§ Assignment: An exact copy of the entries is required, excluding any pictures.

Excerpts from a dataset
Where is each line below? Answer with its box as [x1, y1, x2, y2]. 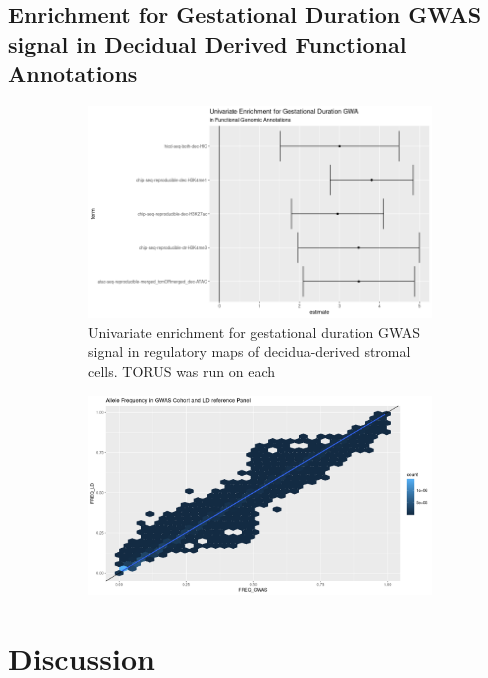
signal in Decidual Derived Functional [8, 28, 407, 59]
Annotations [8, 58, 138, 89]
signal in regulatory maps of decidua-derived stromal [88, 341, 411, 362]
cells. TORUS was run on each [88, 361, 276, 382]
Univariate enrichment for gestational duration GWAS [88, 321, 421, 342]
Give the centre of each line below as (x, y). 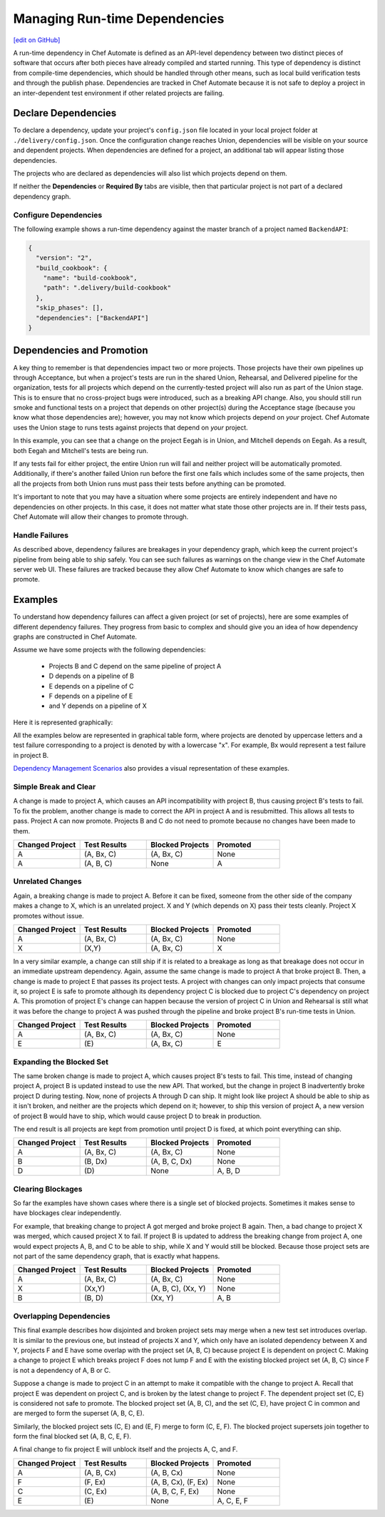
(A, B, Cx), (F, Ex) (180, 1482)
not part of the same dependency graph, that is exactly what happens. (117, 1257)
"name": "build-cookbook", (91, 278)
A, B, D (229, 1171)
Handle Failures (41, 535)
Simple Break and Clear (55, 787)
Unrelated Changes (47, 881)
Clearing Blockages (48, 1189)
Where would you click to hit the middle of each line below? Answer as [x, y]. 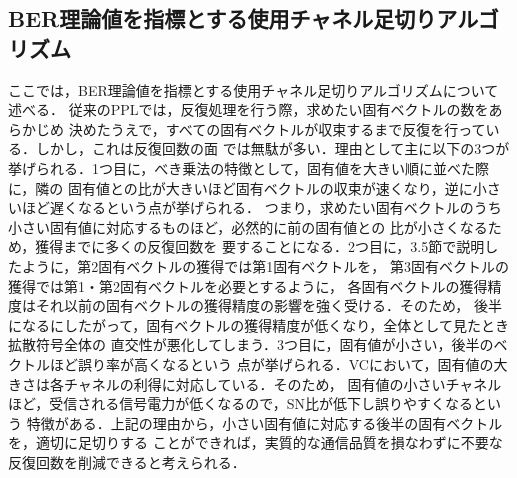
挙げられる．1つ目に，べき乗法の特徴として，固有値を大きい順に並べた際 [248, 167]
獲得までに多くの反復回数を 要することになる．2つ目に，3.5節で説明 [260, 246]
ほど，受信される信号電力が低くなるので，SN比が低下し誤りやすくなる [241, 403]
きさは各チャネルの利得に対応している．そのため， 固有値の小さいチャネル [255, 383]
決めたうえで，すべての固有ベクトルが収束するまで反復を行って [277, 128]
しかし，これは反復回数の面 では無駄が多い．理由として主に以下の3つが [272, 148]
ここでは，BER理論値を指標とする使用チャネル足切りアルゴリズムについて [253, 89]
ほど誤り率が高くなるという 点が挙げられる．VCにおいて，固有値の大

§ Answer space:
Where is each line below? Answer with its box as [x1, y1, x2, y2]. 
signal in Decidual Derived Functional [8, 28, 407, 59]
Annotations [8, 58, 138, 89]
signal in regulatory maps of decidua-derived stromal [88, 341, 411, 362]
cells. TORUS was run on each [88, 361, 276, 382]
Univariate enrichment for gestational duration GWAS [88, 321, 421, 342]
Give the centre of each line below as (x, y). 
(A, B, Cx), (F, Ex) (180, 1482)
not part of the same dependency graph, that is exactly what happens. (117, 1257)
"name": "build-cookbook", (91, 278)
A, B, D (229, 1171)
Handle Failures (41, 535)
Simple Break and Clear (55, 787)
Unrelated Changes (47, 881)
Clearing Blockages (48, 1189)
Where would you click to hit the middle of each line below? Answer as [x, y]. 
挙げられる．1つ目に，べき乗法の特徴として，固有値を大きい順に並べた際 [248, 167]
獲得までに多くの反復回数を 要することになる．2つ目に，3.5節で説明 [260, 246]
ほど，受信される信号電力が低くなるので，SN比が低下し誤りやすくなる [241, 403]
きさは各チャネルの利得に対応している．そのため， 固有値の小さいチャネル [255, 383]
決めたうえで，すべての固有ベクトルが収束するまで反復を行って [277, 128]
しかし，これは反復回数の面 では無駄が多い．理由として主に以下の3つが [272, 148]
ここでは，BER理論値を指標とする使用チャネル足切りアルゴリズムについて [253, 89]
ほど誤り率が高くなるという 点が挙げられる．VCにおいて，固有値の大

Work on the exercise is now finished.